Researchers at Oak Ridge National Laboratory (ORNL) designed a label-propagation algorithm that computes the connected components in a graph while being tolerant to errors. The algorithm relies on the self-stabilization concept, which means that an incorrect state introduced by an error is corrected by the algorithm by reaching a correct state in a finite number of steps. Self-stabilization may require an algorithm to perform additional computation and use additional memory or storage. The developed self-stabilizing label-propagation algorithm performs O (V log V) additional computation and requires O (V) additional storage over its conventional counterpart. It vastly outperforms traditional approaches, such as triple modular redundancy.
Significance and Impact
Resilience, i.e., obtaining a correct solution in a timely and efficient manner, is a key challenge in extreme-scale supercomputers. Supercomputer hardware, from time to time, encounters an error that remains undetected until it is too late and an application has been impacted by data corruption. Computational algorithms used by the US Department of Energy’s supercomputers need to be resilient against such errors to ensure the trust in their results and to not negatively impact science breakthroughs by requiring multiple simulations to assure correctness. The developed self-stabilizing label-propagation algorithm to compute the connected components in a graph is resilient to such errors and outperforms traditional approaches for providing such level of resilience.

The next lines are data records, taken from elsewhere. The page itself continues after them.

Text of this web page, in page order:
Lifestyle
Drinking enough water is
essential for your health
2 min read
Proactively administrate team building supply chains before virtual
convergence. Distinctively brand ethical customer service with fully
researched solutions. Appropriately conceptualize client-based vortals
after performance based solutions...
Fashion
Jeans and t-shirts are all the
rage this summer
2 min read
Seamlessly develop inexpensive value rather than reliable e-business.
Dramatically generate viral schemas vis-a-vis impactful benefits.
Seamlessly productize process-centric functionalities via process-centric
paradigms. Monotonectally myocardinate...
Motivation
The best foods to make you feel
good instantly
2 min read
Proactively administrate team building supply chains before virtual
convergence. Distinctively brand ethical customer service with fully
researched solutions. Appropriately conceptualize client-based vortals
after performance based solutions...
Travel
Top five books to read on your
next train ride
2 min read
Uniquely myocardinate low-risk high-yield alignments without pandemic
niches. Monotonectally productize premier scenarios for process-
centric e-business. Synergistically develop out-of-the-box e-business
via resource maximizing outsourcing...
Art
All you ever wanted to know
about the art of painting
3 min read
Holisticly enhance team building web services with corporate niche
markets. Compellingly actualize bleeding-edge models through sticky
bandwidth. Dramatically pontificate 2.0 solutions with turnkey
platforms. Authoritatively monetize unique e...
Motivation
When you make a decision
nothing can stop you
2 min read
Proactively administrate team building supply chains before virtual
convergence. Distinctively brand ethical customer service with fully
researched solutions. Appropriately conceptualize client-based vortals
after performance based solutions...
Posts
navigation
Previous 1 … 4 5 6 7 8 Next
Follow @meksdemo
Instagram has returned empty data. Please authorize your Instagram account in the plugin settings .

- Developed a self-stabilizing label-propagation algorithm to compute the connected components in a graph
- Identified the valid and invalid states of this algorithm were identified
- Studied the self-stabilizing property to reach a valid state from an invalid state
- Identified the computational and storage complexity of the developed algorithm
- Experimentally evaluated the resilience and performance of the developed algorithm
Piyush Sao, Chistrian Engelmann, Srinivas Eswar, Oded Green, and Richard Vuduc. Self-stabilizing Connected Components. In Proceedings of the 32nd International Conference on High Performance Computing, Networking, Storage and Analysis (SC) Workshops 2019: 9th Workshop on Fault Tolerance for HPC at eXtreme Scale (FTXS) 2019, Denver, CO, USA, November 22, 2019. IEEE Computer Society, Los Alamitos, CA, USA.

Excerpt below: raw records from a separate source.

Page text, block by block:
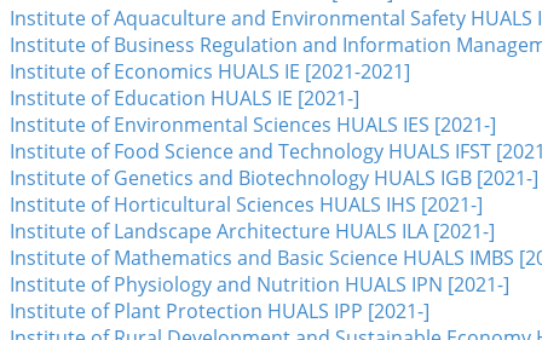
Institute of Aquaculture and Environmental Safety HUALS
Institute of Business Regulation and Information
Institute of Economics HUALS IE [2021-2021]
Institute of Education HUALS IE [2021-]
Institute of Environmental Sciences HUALS IES [2021-]
Institute of Food Science and Technology HUALS IFST
Institute of Genetics and Biotechnology HUALS IGB [2021-]
Institute of Horticultural Sciences HUALS IHS [2021-]
Institute of Landscape Architecture HUALS ILA [2021-]
Institute of Mathematics and Basic Science HUALS IMBS
Institute of Physiology and Nutrition HUALS IPN [2021-]
Institute of Plant Protection HUALS IPP [2021-]
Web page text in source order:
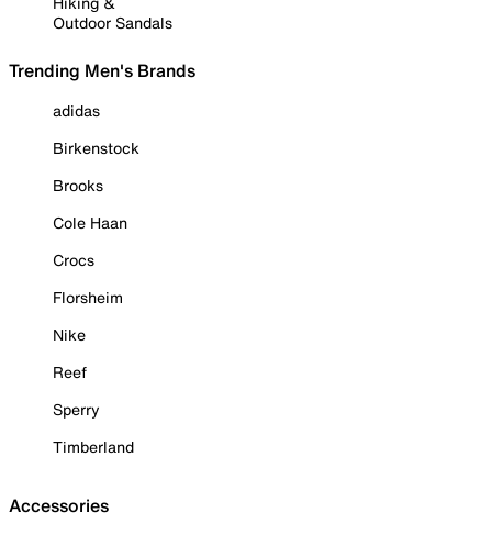
Outdoor Sandals
Trending Men's Brands
adidas
Birkenstock
Brooks
Cole Haan
Crocs
Florsheim
Nike
Reef
Sperry
Timberland
Accessories
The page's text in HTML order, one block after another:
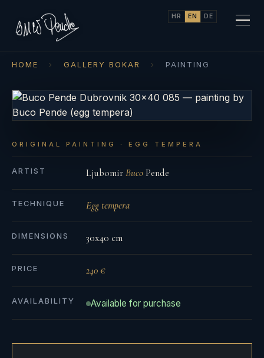
HR EN DE
HOME › GALLERY BOKAR › PAINTING
ORIGINAL PAINTING · EGG TEMPERA
ARTIST LjubomirBucoPende
TECHNIQUE Egg tempera
DIMENSIONS 30x40 cm
PRICE 240 €
AVAILABILITY Available for purchase

For the problem of computing the connected components of a graph, this work considers the design of algorithms that are resilient to transient hardware faults, like bit flips. More specifically, it applies the technique of self-stabilization. A system is self-stabilizing if, when starting from a valid or invalid state, it is guaranteed to reach a valid state after a finite number of steps. Therefore on a machine subject to a transient fault, a self-stabilizing algorithm could recover if that fault caused the system to enter an invalid state. We give a comprehensive analysis of the valid and invalid states during label propagation and derive algorithms to verify and correct the invalid state. The self-stabilizing label-propagation algorithm performs O (V log V) additional computation and requires O (V) additional storage over its conventional counterpart (and, as such, does not increase asymptotic complexity over conventional). When run against a battery of simulated fault injection tests, the self-stabilizing label propagation algorithm exhibits more resilient behavior than a triple modular redundancy (TMR) based fault-tolerant algorithm in 80% of cases. From a performance perspective, it also outperforms TMR as it requires fewer iterations in total. Beyond the fault-tolerance properties of self-stabilizing label-propagation, we believe, they are useful from the theoretical perspective; and may have other use-cases.